Part II: Journeys (Chapter 31)


I don’t understand why you won’t come to the funeral.

She’s your mother, and you should want to pay your last respects. I’ll even pay for your airplane fare, just tell your professors why you won’t be in school.

No one’s going to flunk you for going to your own mother’s funeral.

Can’t you take your finals during summer vacation?

I don’t understand you, Samantha. Even if you don’t see her as your mother, she’s still your sister, and you love all your sisters, don’t you?

Yes, California’s a long way from Pennsylvania, but haven’t you heard of that new invention called the jet airplane?

If you don’t come, it’ll break Johnny’s heart. He loved your mother so much, and she treated him so mean.

And now she’s dead....

Poor Johnny cries all the time. He asks about you. Says he has something important to tell you. I can’t imagine what, though.

You really should put all that old bitterness behind and get your head on straight.

Stop acting like the spoiled brat that you are.

And don’t you want to see your little brothers? Johnny junior’s 15 now, doin’ real good in the group home, and Georgie’s 13. Plays football at his junior high.

Tsk, Tsk. They grow up so fast, I just can’t believe how big they are now.

You know, Sal’s upset with you. She thinks you’re being disrespectful to your mother, and people’ll talk if you don’t come.

If you hurry, you can be here by tomorrow, and the funeral’s not until the day after.

I said I’d pay your fare. It’ll cost me a fortune, over $800, but don’t worry about the money. I’ve always managed somehow on my investments and social security. I’ll just skimp somewhere, maybe not go to Bingo for a year or not paint the trim on the house.

I’ll find the money somewhere, maybe borrow it from Auntie. It’s important that you come, and if I have to tell you why, then all the college education in the world isn’t going to make you smart.

I don’t know what I’m going to tell people. Sometimes, I wonder if you really belong to us, if the hospital didn’t give your mother the wrong baby. I’ve heard of such things. If you didn’t look so much like her...

I don’t understand why she had to die so young.

Tsk, tsk. 48.

Why her liver gave up like it did. Just look at your Uncle Freddie. He drinks like a fish, always has, and he hasn’t got a bad liver. And he’s 75. That old fart just keeps going. Mean as hell and proud of it.

Maybe your mama wasn’t mean enough.

I still don’t understand why my Rosalyn couldn’t stop all that old drinking. Why all that booze was so important.

I tried everything to get her to stop. I really did, but there’s only so much a mother can do....

I hope you learn a lesson from this. If you don’t start watching what you eat, you’ll die an early death, too. They’ll need a derrick to bury you. You remember old Mrs. Niles, don’t you?
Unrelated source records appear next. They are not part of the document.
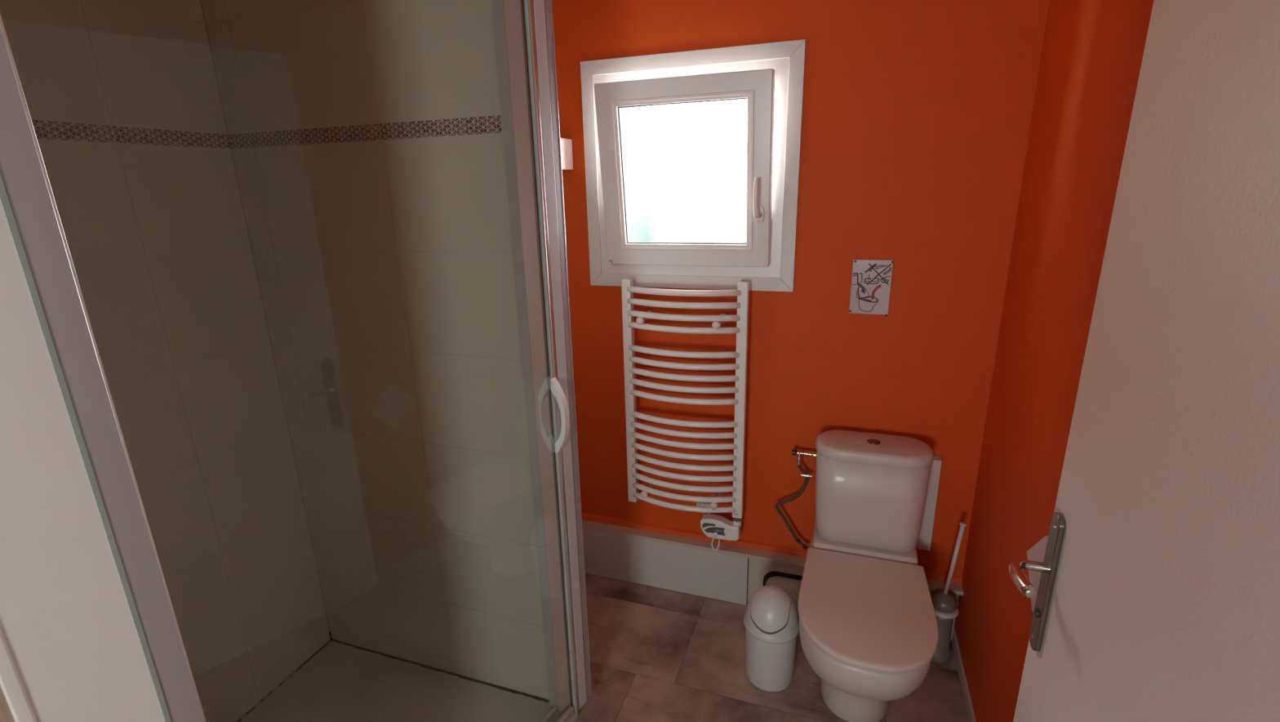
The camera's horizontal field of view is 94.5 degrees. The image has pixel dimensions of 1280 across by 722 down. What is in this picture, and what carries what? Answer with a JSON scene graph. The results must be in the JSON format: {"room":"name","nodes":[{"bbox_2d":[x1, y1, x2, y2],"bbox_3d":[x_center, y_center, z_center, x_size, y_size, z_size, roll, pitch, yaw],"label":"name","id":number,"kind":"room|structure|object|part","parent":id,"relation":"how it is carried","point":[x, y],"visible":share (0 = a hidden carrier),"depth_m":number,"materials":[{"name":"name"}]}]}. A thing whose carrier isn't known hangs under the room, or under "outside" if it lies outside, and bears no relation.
{"room":"bathroom","nodes":[
{"label":"bathroom","id":0,"kind":"room"},
{"bbox_2d":[0,199,164,721],"bbox_3d":[-1.107,0.170,0.846,0.813,2.450,0.119,4,17,19],"label":"wall","id":1,"kind":"structure","parent":0,"point":[68,628],"depth_m":0.73,"materials":[{"name":"white paint"}]},
{"bbox_2d":[0,686,14,721],"bbox_3d":[-1.145,0.187,0.789,0.778,2.450,0.014,4,17,19],"label":"trim","id":2,"kind":"structure","parent":1,"relation":"attached to","point":[6,715],"depth_m":0.72,"materials":[{"name":"beige paint"}]},
{"bbox_2d":[0,628,36,721],"bbox_3d":[-0.773,0.213,0.670,0.015,2.450,0.016,9,19,30],"label":"trim","id":3,"kind":"structure","parent":1,"relation":"attached to","point":[11,684],"depth_m":0.72,"materials":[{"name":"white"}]},
{"bbox_2d":[0,0,330,721],"bbox_3d":[-1.658,0.227,0.698,0.152,2.450,4.060,4,17,19],"label":"wall","id":4,"kind":"structure","parent":0,"point":[122,98],"depth_m":1.61,"materials":[{"name":"beige tile"}]},
{"bbox_2d":[200,0,549,701],"bbox_3d":[-0.702,-0.089,1.695,0.976,2.450,0.010,4,17,19],"label":"wall","id":5,"kind":"structure","parent":0,"point":[366,136],"depth_m":1.68,"materials":[{"name":"beige tile"}]},
{"bbox_2d":[574,573,968,721],"bbox_3d":[-0.189,1.536,0.642,3.150,0.100,4.200,4,17,19],"label":"floor","id":6,"kind":"structure","parent":0,"point":[657,654],"depth_m":2.02,"materials":[{"name":"tile"}]},
{"bbox_2d":[237,631,577,721],"bbox_3d":[-0.811,1.179,1.618,0.996,0.064,0.892,4,17,19],"label":"shower tray","id":7,"kind":"object","parent":6,"relation":"on","point":[341,682],"visible":1,"depth_m":1.93,"materials":[{"name":"beige ceramic"}]},
{"bbox_2d":[0,0,591,721],"bbox_3d":[-0.478,0.109,1.214,0.134,2.270,0.998,10,20,33],"label":"shower door frame","id":8,"kind":"structure","parent":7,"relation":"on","point":[524,31],"depth_m":1.34,"materials":[{"name":"grey metal"}]},
{"bbox_3d":[-0.252,0.142,1.580,0.042,0.214,0.020,9,19,30],"label":"handle","id":9,"kind":"part","parent":8,"relation":"part of","materials":[{"name":"white plastic"}]},
{"bbox_3d":[-0.213,-0.002,1.570,0.014,2.269,0.080,9,19,30],"label":"closing post","id":10,"kind":"part","parent":8,"relation":"part of","materials":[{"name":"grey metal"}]},
{"bbox_3d":[-0.480,1.194,1.514,0.014,0.018,0.859,9,19,30],"label":"rail","id":11,"kind":"part","parent":8,"relation":"part of","materials":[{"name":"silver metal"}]},
{"bbox_3d":[-0.207,0.149,1.554,0.042,0.214,0.020,9,19,30],"label":"handle","id":12,"kind":"part","parent":8,"relation":"part of","materials":[{"name":"white plastic"}]},
{"bbox_3d":[-0.436,1.194,1.490,0.014,0.030,0.865,9,19,30],"label":"rail","id":13,"kind":"part","parent":8,"relation":"part of","materials":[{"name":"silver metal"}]},
{"bbox_2d":[743,584,799,692],"bbox_3d":[0.434,0.902,1.963,0.181,0.344,0.181,4,17,19],"label":"bin","id":14,"kind":"object","parent":6,"relation":"on","point":[771,620],"visible":1,"depth_m":1.90,"materials":[{"name":"white plastic"}]},
{"bbox_3d":[0.432,0.805,1.935,0.181,0.136,0.181,4,17,19],"label":"bin lid","id":15,"kind":"part","parent":14,"relation":"part of","materials":[{"name":"white plastic"}]},
{"bbox_2d":[582,519,964,642],"bbox_3d":[0.103,0.830,2.432,2.162,0.234,0.090,4,17,19],"label":"baseboard","id":16,"kind":"structure","parent":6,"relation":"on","point":[691,566],"depth_m":2.38,"materials":[{"name":"beige"}]},
{"bbox_3d":[-0.250,0.812,2.546,1.419,0.219,0.012,4,17,19],"label":"panel","id":17,"kind":"part","parent":16,"relation":"part of","materials":[{"name":"grey"}]},
{"bbox_3d":[0.774,0.882,2.223,0.733,0.219,0.006,4,17,19],"label":"recessed panel","id":18,"kind":"part","parent":16,"relation":"part of","materials":[{"name":"beige"}]},
{"bbox_2d":[797,429,938,721],"bbox_3d":[0.685,0.710,1.811,0.372,0.788,0.683,4,17,19],"label":"toilet","id":19,"kind":"object","parent":6,"relation":"on","point":[868,628],"visible":1,"depth_m":1.82,"materials":[{"name":"beige ceramic"}]},
{"bbox_2d":[774,448,816,549],"bbox_3d":[0.562,0.505,2.154,0.134,0.395,0.021,4,17,19],"label":"water valve","id":20,"kind":"object","parent":19,"relation":"attached to","point":[794,451],"visible":0.98,"depth_m":2.13,"materials":[{"name":"silver metal"}]},
{"bbox_3d":[0.548,0.325,2.104,0.016,0.021,0.021,4,17,19],"label":"valve knob","id":21,"kind":"part","parent":20,"relation":"part of","materials":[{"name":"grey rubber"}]},
{"bbox_3d":[0.652,0.725,1.717,0.352,0.013,0.447,4,17,19],"label":"seat","id":22,"kind":"part","parent":19,"relation":"part of","materials":[{"name":"beige plastic"}]},
{"bbox_3d":[0.693,0.895,1.874,0.364,0.396,0.655,4,17,19],"label":"bowl","id":23,"kind":"part","parent":19,"relation":"part of","materials":[{"name":"beige ceramic"}]},
{"bbox_3d":[0.651,0.707,1.709,0.372,0.020,0.477,4,17,19],"label":"lid","id":24,"kind":"part","parent":19,"relation":"part of","materials":[{"name":"beige plastic"}]},
{"bbox_3d":[0.760,0.284,1.933,0.358,0.036,0.181,4,17,19],"label":"cistern lid","id":25,"kind":"part","parent":19,"relation":"part of","materials":[{"name":"beige ceramic"}]},
{"bbox_2d":[930,521,966,663],"bbox_3d":[1.034,0.778,2.006,0.100,0.528,0.100,4,17,19],"label":"toilet brush","id":26,"kind":"object","parent":6,"relation":"on","point":[944,603],"visible":0.8,"depth_m":2.00,"materials":[{"name":"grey plastic"}]},
{"bbox_2d":[551,0,1048,626],"bbox_3d":[0.105,-0.277,2.270,2.413,2.450,0.220,4,17,19],"label":"wall","id":27,"kind":"structure","parent":0,"point":[917,114],"depth_m":1.92,"materials":[{"name":"orange paint"}]},
{"bbox_2d":[560,137,573,169],"bbox_3d":[-0.324,-0.731,2.096,0.130,0.104,0.124,4,17,19],"label":"wall box","id":28,"kind":"object","parent":27,"relation":"attached to","point":[566,144],"visible":0.27,"depth_m":2.09,"materials":[{"name":"white plastic"}]},
{"bbox_2d":[621,278,750,550],"bbox_3d":[0.164,0.214,2.198,0.453,1.028,0.138,4,17,19],"label":"towel radiator","id":29,"kind":"object","parent":27,"relation":"attached to","point":[713,526],"visible":1,"depth_m":2.14,"materials":[{"name":"white metal"}]},
{"bbox_3d":[0.262,0.629,2.252,0.054,0.027,0.002,4,17,19],"label":"button panel","id":30,"kind":"part","parent":29,"relation":"part of","materials":[{"name":"grey plastic"}]},
{"bbox_3d":[0.284,0.643,2.248,0.081,0.032,0.002,4,17,19],"label":"display panel","id":31,"kind":"part","parent":29,"relation":"part of","materials":[{"name":"black plastic"}]},
{"bbox_2d":[712,532,718,537],"bbox_3d":[0.286,0.659,2.251,0.020,0.020,0.009,4,17,19],"label":"outlet","id":32,"kind":"object","parent":29,"relation":"attached to","point":[714,534],"depth_m":2.25,"materials":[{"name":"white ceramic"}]},
{"bbox_2d":[580,39,805,291],"bbox_3d":[0.152,-0.625,2.000,0.746,0.768,0.198,4,17,19],"label":"window","id":33,"kind":"structure","parent":27,"relation":"in","point":[770,75],"depth_m":1.95,"materials":[{"name":"white plastic"}]},
{"bbox_3d":[0.146,-0.618,1.976,0.577,0.599,0.116,4,17,19],"label":"sash","id":34,"kind":"part","parent":33,"relation":"part of","materials":[{"name":"white plastic"}]},
{"bbox_3d":[0.374,-0.515,1.874,0.021,0.124,0.057,9,19,32],"label":"handle","id":35,"kind":"part","parent":33,"relation":"part of","materials":[{"name":"white plastic"}]},
{"bbox_3d":[0.388,-0.473,1.913,0.028,0.060,0.017,4,17,19],"label":"handle","id":36,"kind":"part","parent":33,"relation":"part of","materials":[{"name":"white plastic"}]},
{"bbox_2d":[696,495,711,513],"bbox_3d":[0.253,0.567,2.332,0.057,0.060,0.030,4,17,19],"label":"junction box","id":37,"kind":"object","parent":27,"relation":"attached to","point":[698,504],"visible":0.23,"depth_m":2.32,"materials":[{"name":"white plastic"}]},
{"bbox_2d":[582,512,962,583],"bbox_3d":[0.112,0.696,2.430,2.162,0.024,0.016,4,17,19],"label":"ledge","id":38,"kind":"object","parent":27,"relation":"attached to","point":[938,575],"depth_m":2.37,"materials":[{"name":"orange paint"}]},
{"bbox_2d":[848,259,893,315],"bbox_3d":[0.750,-0.236,1.923,0.122,0.181,0.008,4,17,19],"label":"notice","id":39,"kind":"object","parent":27,"relation":"attached to","point":[871,279],"visible":1,"depth_m":1.92,"materials":[{"name":"grey paper"}]},
{"bbox_2d":[915,455,942,550],"bbox_3d":[0.845,0.479,2.087,0.355,0.344,0.038,4,17,19],"label":"board","id":40,"kind":"object","parent":27,"relation":"attached to","point":[924,542],"visible":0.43,"depth_m":2.02,"materials":[{"name":"grey laminate"}]},
{"bbox_2d":[931,616,953,663],"bbox_3d":[1.038,0.943,2.055,0.092,0.184,0.092,4,17,19],"label":"pot","id":41,"kind":"object","parent":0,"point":[943,653],"depth_m":2.02,"materials":[{"name":"grey plastic"}]},
{"bbox_2d":[954,0,1153,721],"bbox_3d":[0.896,0.058,1.062,0.100,2.450,1.634,4,17,19],"label":"wall","id":42,"kind":"structure","parent":0,"point":[1092,51],"depth_m":1.45,"materials":[{"name":"orange paint"}]},
{"bbox_2d":[951,626,976,721],"bbox_3d":[0.876,1.205,1.426,0.009,0.046,1.614,4,17,19],"label":"baseboard","id":43,"kind":"structure","parent":42,"relation":"attached to","point":[970,710],"depth_m":1.94,"materials":[{"name":"beige"}]},
{"bbox_2d":[1026,535,1048,612],"bbox_3d":[0.893,0.476,1.319,0.009,0.196,0.194,4,17,19],"label":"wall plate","id":44,"kind":"object","parent":42,"relation":"attached to","point":[1036,553],"visible":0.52,"depth_m":1.33,"materials":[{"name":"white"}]},
{"bbox_3d":[0.304,0.276,0.366,2.220,2.450,0.130,4,17,19],"label":"wall","id":45,"kind":"structure","parent":0,"visible":0},
{"bbox_2d":[1008,0,1279,721],"bbox_3d":[0.625,0.363,0.759,0.115,2.032,0.733,4,17,19],"label":"door","id":46,"kind":"structure","parent":45,"relation":"in","point":[1157,599],"depth_m":0.72,"materials":[{"name":"white paint"}]},
{"bbox_3d":[0.688,0.382,1.059,0.055,0.026,0.123,14,22,43],"label":"lever","id":47,"kind":"part","parent":46,"relation":"part of","materials":[{"name":"silver metal"}]},
{"bbox_3d":[0.744,0.407,1.084,0.010,0.286,0.041,4,17,19],"label":"handle plate","id":48,"kind":"part","parent":46,"relation":"part of","materials":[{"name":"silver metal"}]},
{"label":"outside","id":49,"kind":"structure","parent":0,"visible":0},
{"bbox_3d":[1.932,-0.145,7.271,13.000,0.100,9.500,4,17,19],"label":"ground","id":50,"kind":"structure","parent":49,"visible":0},
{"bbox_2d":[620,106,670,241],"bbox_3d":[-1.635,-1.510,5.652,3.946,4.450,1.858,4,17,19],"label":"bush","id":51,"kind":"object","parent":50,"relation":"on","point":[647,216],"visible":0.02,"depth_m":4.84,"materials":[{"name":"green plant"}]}
]}
She’s buried in a piano case, you know. She was so big, they had to buy two burial plots for her. Can you imagine? Remember that old saying? Now what was it? Oh, yes.

“Don’t dig your grave with a fork.”

I called Dean Platts.

He asked about you, wondered how you’re doing. Says he’s glad you’re going to college, that he always knew you were smart.

He gave me Ruby’s phone number.

You know what she said when I told her the news and offered to pay her way to the funeral?

“I’m really sorry, Grandma Mallory, but I didn’t know her.”